⠀
⁃ Лена, я снова выстроила отношения с задротом. Он прям омерзительно слабый! Ну как так?!
⁃ «Омерзительно слабый»?
⁃ Ну да! Он только говорит про свой бизнес. За шесть месяцев так и не сделал ничего. Ипотеку на дом не дали, он и бросил эту идею.
Я снова и снова выбираю мужчин слабых как мой отец! И это никак не меняется!
⁃ А точно он как отец? Я помню, ваш отец не работал и жил на доходы вашей матери. А Иван получает зарплату выше среднего по Москве.
⁃ Ну и что? Конечно, он не бомж, я бы его не выбрала, если бы он ниже средней зарабатывал. Это ж совсем дно!
Маша в терапии уже три года. Много чего изменилось, больше принятия себя, устойчивее самооценка, больше удовольствия от работы и меньше самосгрызаний. Но вот тема отношений пока очень «острая». Хотя, по факту, говорить об отношениях Маша стала только недавно.
Сейчас собственное чувство никчемности она переносит на мужчин, готовых строить с ней отношения, и постепенно у нее появляется отвращение и невыносимость. И из отношений она выходит. И каждый раз либо выбирает мужчину «холодного» и недоступного как ее мать, который ее держит на расстоянии и не хочет семьи, либо она сама обесценивает и сбегает.
Отстранённость матери сформировала очень жесткое суперэго, которое теперь обесценивает все результаты жизни девушки и заставляет ее чувствовать себя слабой и никчемной при достаточно высоких жизненных успехах. Чувство это невыносимое, поэтому нужно его постоянно на кого-то переносить и преследовать уже «нового носителя» этой никчемности.
Кто-то в паре должен быть унижающим, обесценивающим и отвергающим, а кто-то - зависимым, ненужным, жалким. Во второй позиции слишком невыносимо, поэтому, проще выдержать кого-то «более слабого». И если он недостаточно «слабый», его можно «кастрировать» внутри себя.
Выносить комментарии терапевта о «кастрации» невыносимо. Поэтому, на этом этапе часто люди с нарциссической травмой бросают терапию. Пока терапевт контейнирует боль и напрямую открыто сочувствует - все хорошо. Когда наступает этап работы с деструктивными тенденциями, сразу же появляется гнев и желание «разрушить» терапию.
В этом самая большая сложность работы с пограничным расстройством. Главная сложность характера заключается в конфликте «я ненавижу тебя - не бросай меня!». Каждый из моих клиентов рано или поздно приходит к ощущению, что я осуждаю их и мне неприятно/скучно/разочаровательно слушать их.
И я каждый раз интерпретирую им перенос собственной оценки себя мне и проживание стыда из приписанной мне оценки. И это все очень непростые процессы. Нарциссический спектр добавляет в пограничное расстройство еще и невыносимость нуждаемости в другом. И тогда начинается война одной части личности, которая очень нуждается в терапии с другой, которая вопит как ребенок из детдома: «Мне никто не нужен!»

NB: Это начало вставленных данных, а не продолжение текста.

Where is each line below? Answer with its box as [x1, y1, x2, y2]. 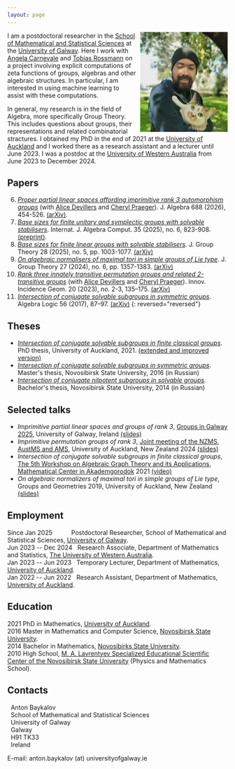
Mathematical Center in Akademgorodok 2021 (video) [17, 467, 173, 476]
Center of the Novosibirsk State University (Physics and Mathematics [7, 656, 206, 665]
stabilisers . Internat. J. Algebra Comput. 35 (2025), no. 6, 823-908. [17, 225, 211, 234]
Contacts [7, 684, 49, 697]
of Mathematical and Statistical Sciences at [7, 39, 131, 47]
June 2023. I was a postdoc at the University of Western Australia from [7, 149, 212, 158]
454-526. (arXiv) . [17, 210, 68, 219]
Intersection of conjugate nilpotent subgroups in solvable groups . [17, 376, 206, 385]

В жизни большей части детей нашего поколения не было настоящей эмоциональной близости. Не было включённости матери не бытовой, а личностной, не было интереса «кто у меня родился?». Нарциссически нарушенные матери вкладывали в детей свои мечты об идеальном ребенке, свою потребность быть идеальной матерью для других, а не для этого конкретного ребенка.
Для большинства из нас эмоциональная близость - это вообще непонятное что-то. И при приближении кого-то появляется физическая тошнота, а не удовольствие и тепло. Нам незнакомо спокойное чувство, что тебя любят, что тебя примут любого, что ты интересен маме какой есть, что тебя пожалеют, если ты пожалуешься, а не обвинят.
И отношения заботы и эмоциональной близости - это как говорить на японском языке, который ты никогда не слышал.
Учиться этой близости в терапии очень непросто. Выдерживать уязвимость еще сложнее. Поверить, что в отношениях можно не защищаться, не добиваться принятия, быть собой и быть принятым и любимым - очень не просто. Но я не знаю, что в этой жизни дает больше тепла и удовлетворения, чем микрошаги, формирующие по крупицам это другое отношение к себе и близким.
Я снова и снова желаю терпения тем, кто в пути к этому себе настоящему и теплу простых человеческих отношений.